WHAT NEEDS TO BE DONE:
Under this line are the records; write out word for word the part that begins at the line containing "GCSE science paper 1 topics usually" and ends at the line containing "Prepare for year 11 GCSE science Year 10", and no more.

──────────

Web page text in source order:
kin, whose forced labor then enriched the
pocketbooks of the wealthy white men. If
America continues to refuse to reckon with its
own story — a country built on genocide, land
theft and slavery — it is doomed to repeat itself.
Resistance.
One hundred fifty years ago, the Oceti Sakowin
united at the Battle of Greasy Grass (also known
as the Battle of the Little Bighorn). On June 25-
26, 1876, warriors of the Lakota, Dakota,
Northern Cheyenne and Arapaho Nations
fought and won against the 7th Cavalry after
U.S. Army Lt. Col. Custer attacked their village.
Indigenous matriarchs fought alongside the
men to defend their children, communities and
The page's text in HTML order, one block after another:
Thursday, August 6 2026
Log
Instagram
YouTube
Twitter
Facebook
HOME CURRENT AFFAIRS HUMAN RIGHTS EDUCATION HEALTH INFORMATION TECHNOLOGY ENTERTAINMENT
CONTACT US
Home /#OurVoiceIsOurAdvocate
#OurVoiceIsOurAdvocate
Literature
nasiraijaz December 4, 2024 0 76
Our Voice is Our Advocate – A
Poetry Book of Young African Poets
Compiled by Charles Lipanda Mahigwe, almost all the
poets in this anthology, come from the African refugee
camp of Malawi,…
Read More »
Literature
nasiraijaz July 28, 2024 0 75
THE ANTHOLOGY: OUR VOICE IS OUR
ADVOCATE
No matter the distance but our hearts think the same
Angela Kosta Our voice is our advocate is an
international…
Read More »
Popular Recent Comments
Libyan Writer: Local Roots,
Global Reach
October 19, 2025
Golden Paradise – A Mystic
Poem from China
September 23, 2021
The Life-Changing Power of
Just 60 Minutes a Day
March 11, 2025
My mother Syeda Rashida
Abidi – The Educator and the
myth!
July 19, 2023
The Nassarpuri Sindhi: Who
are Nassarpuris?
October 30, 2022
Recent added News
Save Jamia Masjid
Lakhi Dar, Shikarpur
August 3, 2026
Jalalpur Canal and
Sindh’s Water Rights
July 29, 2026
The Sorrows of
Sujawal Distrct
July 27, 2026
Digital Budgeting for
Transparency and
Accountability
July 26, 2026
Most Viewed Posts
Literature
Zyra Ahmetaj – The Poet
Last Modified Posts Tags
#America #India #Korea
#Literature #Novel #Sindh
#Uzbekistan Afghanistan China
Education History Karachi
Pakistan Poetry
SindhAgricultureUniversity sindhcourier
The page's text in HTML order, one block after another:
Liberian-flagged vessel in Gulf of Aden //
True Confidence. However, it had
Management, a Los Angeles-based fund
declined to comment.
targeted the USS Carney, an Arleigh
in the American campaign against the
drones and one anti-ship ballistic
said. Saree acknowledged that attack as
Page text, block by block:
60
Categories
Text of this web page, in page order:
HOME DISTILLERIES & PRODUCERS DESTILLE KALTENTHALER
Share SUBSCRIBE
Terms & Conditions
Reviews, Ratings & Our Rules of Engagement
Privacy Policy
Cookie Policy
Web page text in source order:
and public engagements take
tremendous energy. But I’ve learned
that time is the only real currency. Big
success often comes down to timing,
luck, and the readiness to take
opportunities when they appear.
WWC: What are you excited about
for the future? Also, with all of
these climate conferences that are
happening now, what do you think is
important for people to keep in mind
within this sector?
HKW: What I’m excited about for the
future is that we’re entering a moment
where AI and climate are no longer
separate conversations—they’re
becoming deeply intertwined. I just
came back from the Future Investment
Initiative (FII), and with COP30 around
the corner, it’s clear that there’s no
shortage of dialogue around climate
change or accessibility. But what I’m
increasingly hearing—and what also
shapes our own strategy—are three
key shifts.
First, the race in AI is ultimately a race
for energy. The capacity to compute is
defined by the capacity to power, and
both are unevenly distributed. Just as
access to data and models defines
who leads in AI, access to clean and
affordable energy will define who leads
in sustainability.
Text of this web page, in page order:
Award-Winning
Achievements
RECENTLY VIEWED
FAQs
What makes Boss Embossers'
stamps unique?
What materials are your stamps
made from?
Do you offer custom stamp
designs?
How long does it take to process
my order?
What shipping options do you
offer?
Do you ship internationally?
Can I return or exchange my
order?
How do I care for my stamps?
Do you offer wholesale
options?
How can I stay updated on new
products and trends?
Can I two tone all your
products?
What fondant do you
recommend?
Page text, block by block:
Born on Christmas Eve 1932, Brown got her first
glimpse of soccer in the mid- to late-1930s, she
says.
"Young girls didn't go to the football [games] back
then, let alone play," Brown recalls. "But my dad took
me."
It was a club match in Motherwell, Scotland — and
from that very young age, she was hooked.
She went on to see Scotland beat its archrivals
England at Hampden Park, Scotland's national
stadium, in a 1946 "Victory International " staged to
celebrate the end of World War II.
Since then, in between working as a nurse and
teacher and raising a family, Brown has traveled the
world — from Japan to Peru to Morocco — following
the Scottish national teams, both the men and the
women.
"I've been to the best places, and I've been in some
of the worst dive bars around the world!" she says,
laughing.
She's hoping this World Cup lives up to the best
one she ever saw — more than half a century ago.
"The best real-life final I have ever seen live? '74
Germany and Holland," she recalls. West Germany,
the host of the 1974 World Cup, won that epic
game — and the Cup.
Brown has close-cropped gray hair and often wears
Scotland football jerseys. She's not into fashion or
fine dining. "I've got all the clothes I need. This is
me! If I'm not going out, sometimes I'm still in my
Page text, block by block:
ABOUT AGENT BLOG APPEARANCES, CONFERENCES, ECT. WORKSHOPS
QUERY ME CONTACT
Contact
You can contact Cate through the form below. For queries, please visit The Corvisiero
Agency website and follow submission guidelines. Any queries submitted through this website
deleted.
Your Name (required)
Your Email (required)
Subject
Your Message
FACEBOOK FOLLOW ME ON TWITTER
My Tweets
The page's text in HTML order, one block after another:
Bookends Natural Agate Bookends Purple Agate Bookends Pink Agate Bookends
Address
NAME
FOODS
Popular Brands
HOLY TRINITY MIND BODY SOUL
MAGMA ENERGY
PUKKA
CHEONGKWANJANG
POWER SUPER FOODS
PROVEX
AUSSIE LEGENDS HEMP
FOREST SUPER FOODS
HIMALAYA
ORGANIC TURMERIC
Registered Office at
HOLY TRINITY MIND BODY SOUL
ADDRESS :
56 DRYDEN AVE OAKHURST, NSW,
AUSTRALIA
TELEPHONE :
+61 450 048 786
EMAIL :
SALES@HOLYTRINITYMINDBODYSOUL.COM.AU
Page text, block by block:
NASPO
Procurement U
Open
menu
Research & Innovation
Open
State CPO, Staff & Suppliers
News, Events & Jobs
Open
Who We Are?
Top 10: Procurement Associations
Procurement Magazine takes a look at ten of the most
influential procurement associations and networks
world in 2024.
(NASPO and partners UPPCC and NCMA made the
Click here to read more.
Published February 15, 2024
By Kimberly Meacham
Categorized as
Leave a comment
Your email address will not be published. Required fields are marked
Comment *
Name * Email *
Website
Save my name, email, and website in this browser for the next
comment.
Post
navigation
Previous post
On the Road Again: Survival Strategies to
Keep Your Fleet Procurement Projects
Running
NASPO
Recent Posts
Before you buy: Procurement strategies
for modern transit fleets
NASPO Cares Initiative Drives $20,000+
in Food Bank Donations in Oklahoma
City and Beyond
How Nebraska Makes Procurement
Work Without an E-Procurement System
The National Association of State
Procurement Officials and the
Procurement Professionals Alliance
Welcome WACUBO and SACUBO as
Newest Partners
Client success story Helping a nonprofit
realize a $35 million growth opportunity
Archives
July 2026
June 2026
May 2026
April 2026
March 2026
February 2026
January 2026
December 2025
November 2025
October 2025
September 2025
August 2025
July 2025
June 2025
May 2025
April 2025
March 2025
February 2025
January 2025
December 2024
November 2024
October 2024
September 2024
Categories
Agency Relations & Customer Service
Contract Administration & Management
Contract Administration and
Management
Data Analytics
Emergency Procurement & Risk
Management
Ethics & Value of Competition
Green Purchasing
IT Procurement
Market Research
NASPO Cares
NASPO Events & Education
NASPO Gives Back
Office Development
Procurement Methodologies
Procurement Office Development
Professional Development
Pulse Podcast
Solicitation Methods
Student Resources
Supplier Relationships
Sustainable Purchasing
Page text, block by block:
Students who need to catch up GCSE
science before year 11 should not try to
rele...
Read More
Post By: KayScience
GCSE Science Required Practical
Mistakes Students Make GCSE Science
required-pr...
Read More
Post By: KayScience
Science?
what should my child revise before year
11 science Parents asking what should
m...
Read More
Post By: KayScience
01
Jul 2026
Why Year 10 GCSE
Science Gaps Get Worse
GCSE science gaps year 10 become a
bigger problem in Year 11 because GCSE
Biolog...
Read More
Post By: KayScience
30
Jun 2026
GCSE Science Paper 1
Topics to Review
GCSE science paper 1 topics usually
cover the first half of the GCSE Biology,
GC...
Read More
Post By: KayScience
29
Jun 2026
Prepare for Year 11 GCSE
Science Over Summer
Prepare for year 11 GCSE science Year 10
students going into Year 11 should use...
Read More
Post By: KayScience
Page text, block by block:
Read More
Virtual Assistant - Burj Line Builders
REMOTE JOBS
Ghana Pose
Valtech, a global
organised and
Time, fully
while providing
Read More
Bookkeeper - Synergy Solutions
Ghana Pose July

──────────

RESPONSE TO THIS TASK:
GCSE science paper 1 topics usually
cover the first half of the GCSE Biology,
GC...
Read More
Post By: KayScience
29
Jun 2026
Prepare for Year 11 GCSE
Science Over Summer
Prepare for year 11 GCSE science Year 10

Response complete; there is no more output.